The Institute cites that Cook "was suspended for allegedly violating the school’s weapons policy against dangerous objects, in addition to being ordered to undergo counseling, and subjected to intimidation tactics, interrogation, and dire threats by school officials — all without his mother being present."

I'm still stuck on the fact that a non-firing toy gun somehow violates a school's weapons policy.

2013 featured many similar suspensions. A 5-year-old boy at Pinewood Elementary School in Mount Holly, N.C., received an in-school suspension for turning his hand into the shape of a gun and gesturing while playing on the playground.

Eight-year-old Jordan Bennett got a one-day suspension from Harmony Community School in St. Cloud, Fla., when he made a similar gesture with his hand while playing cops and robbers.

Seventh-grader Joseph Lyssikatos received a three-day suspension from Alan Shawn Feinstein Middle School in Coventry, R.I., after a key chain with a toy gun roughly two inches long fell out of his schoolbag while in class.

And second-grader Josh Welch was suspended for two days from Park Elementary School in Baltimore when the strawberry tart he was trying to turn into the shape of a mountain looked like a gun.

What in heaven's name is happening in our schools? Innocent plastic toy guns, gun gestures during games of cops and robbers and gun key chains have somehow become "dangerous"?

How so? What harm are they inflicting? How is a child's pastry taking the shape of a gun suspension-worthy?

As a kid, I played plenty of games of cops and robbers during school recess.

In middle school, I rarely went anywhere without my water gun in hand or belt. I had a charm key chain in high school; one of those many charms happened to be a gun.

For many years growing up, I had a "Terminator" T-shirt with a big, fat gun logo right in the middle of it.

Guess what? I've never shot a real gun in my life. Playing with water guns didn't somehow pique my interest in real guns, nor did playing cops and robbers inspire me to rob a bank.

I was just a kid, playing a game, having a good time with friends, wearing clothes or jewelry I liked. I didn't have an agenda, nor did my parents. And I'm very lucky that the schools I went to didn't assume that we did.

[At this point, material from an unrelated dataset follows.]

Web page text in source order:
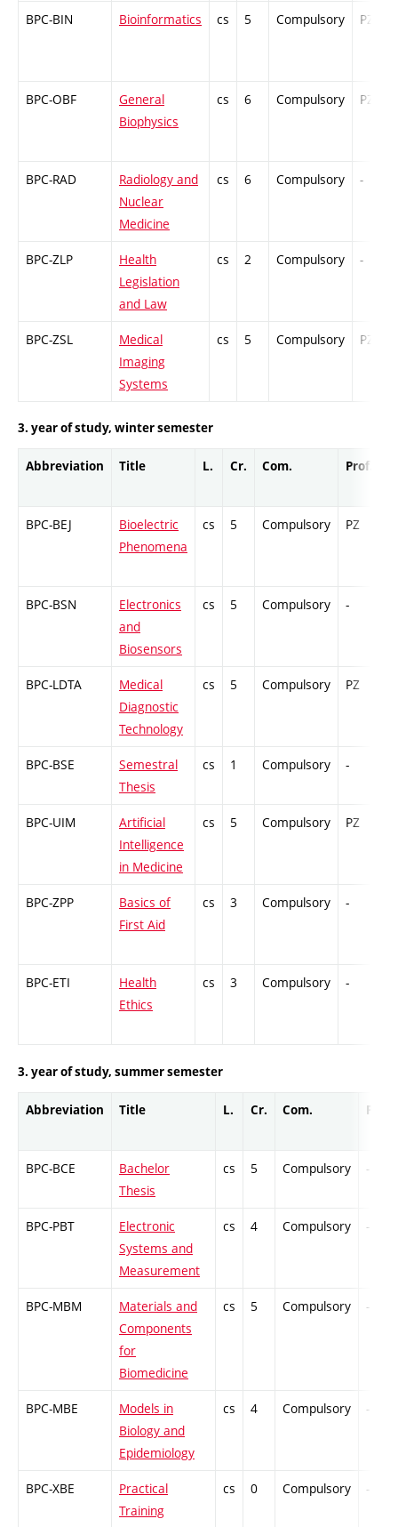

Good school administrators and teachers today have plenty of real difficulties on their hands. Be they students with learning challenges, packed classrooms, kids with absentee parents or imposed federal standards that limit teacher in-class flexibility – these problems are real and require attention, discipline and problem-solving. Whether a student fashions a gun out of spaghetti and meatballs at lunch shouldn't be on that list.

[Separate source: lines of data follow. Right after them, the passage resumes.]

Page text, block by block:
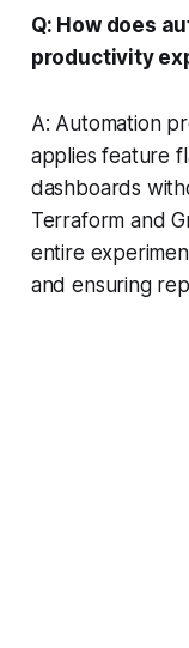
Q: How does
productivity
A: Automation
applies feature
dashboards
Terraform and
entire
and ensuring
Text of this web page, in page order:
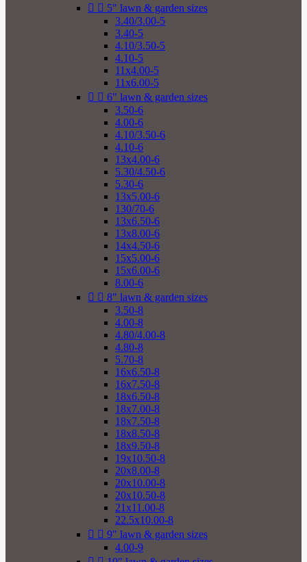
  5" lawn & garden sizes
3.40/3.00-5
3.40-5
4.10/3.50-5
4.10-5
11x4.00-5
11x6.00-5
  6" lawn & garden sizes
3.50-6
4.00-6
4.10/3.50-6
4.10-6
13x4.00-6
5.30/4.50-6
5.30-6
13x5.00-6
130/70-6
13x6.50-6
13x8.00-6
14x4.50-6
15x5.00-6
15x6.00-6
8.00-6
  8" lawn & garden sizes
3.50-8
4.00-8
4.80/4.00-8
4.80-8
5.70-8
16x6.50-8
16x7.50-8
18x6.50-8
18x7.00-8
18x7.50-8
18x8.50-8
18x9.50-8
19x10.50-8
20x8.00-8
20x10.00-8
20x10.50-8
21x11.00-8
22.5x10.00-8
  9" lawn & garden sizes
4.00-9

Also, exactly what message are we sending to kids with these suspensions? That toy guns and guns made out of food or hand gestures are somehow dangerous?

That all real-life guns are bad and the mere thought of them is worthy of punishment?

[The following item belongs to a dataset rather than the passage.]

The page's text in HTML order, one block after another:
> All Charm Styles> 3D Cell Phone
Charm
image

What about the guns those children’s parents may be using to defend their homes?

I strongly support responsible conversations about guns between children and their parents or guardians. I also fully support school administrators tackling real violence and real threats of violence on school grounds very seriously. These are not matters to be taken lightly. But suspending children for innocent games of cops and robbers sends the wrong message on a topic where the right message is so important.

After being suspended because the gun key chain he won at an arcade fell out during class, Joseph Lyssikatos told NBC 10 News, "I didn't know that [there] was anything wrong with it."

This former administrator and teacher couldn't agree with him more.